Dataset entries

__________

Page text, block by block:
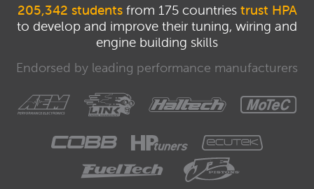
205,342 studentsfrom 175 countries trust HPA
to develop and improve their tuning, wiring and
engine building skills
Endorsed by leading performance manufacturers
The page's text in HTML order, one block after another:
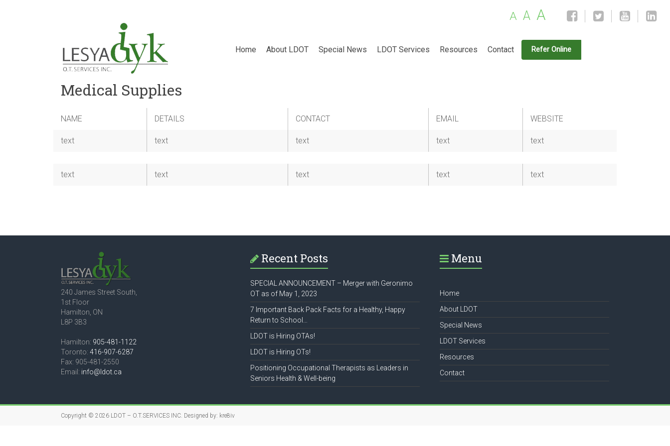
A A A
Home About LDOT Special News LDOT Services Resources Contact Refer Online
Medical Supplies
NAME DETAILS CONTACT EMAIL WEBSITE
text text text text text
text text text text text
240 James Street South,
1st Floor
Hamilton, ON
L8P 3B3
Hamilton: 905-481-1122
Toronto: 416-907-6287
Fax: 905-481-2550
Email: info@ldot.ca
Recent Posts
SPECIAL ANNOUNCEMENT – Merger with Geronimo
OT as of May 1, 2023
7 Important Back Pack Facts for a Healthy, Happy
Return to School…
LDOT is Hiring OTAs!
LDOT is Hiring OTs!
Positioning Occupational Therapists as Leaders in
Seniors Health & Well-being
Menu
Home
About LDOT
Special News
LDOT Services
Resources
Contact
Copyright © 2026 LDOT – O.T.SERVICES INC. Designed by: kre8iv
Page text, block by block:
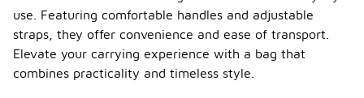
use. Featuring comfortable handles and adjustable
straps, they offer convenience and ease of transport.
Elevate your carrying experience with a bag that
combines practicality and timeless style.

__________

▶ [What needs to be done]: Nothing but the lines from the top of the data above through the line containing "LDOT is Hiring OTs!" should be output, exactly as written and without the pictures.

▶ [Result of this exercise]:
Page text, block by block:
205,342 studentsfrom 175 countries trust HPA
to develop and improve their tuning, wiring and
engine building skills
Endorsed by leading performance manufacturers
The page's text in HTML order, one block after another:
A A A
Home About LDOT Special News LDOT Services Resources Contact Refer Online
Medical Supplies
NAME DETAILS CONTACT EMAIL WEBSITE
text text text text text
text text text text text
240 James Street South,
1st Floor
Hamilton, ON
L8P 3B3
Hamilton: 905-481-1122
Toronto: 416-907-6287
Fax: 905-481-2550
Email: info@ldot.ca
Recent Posts
SPECIAL ANNOUNCEMENT – Merger with Geronimo
OT as of May 1, 2023
7 Important Back Pack Facts for a Healthy, Happy
Return to School…
LDOT is Hiring OTAs!
LDOT is Hiring OTs!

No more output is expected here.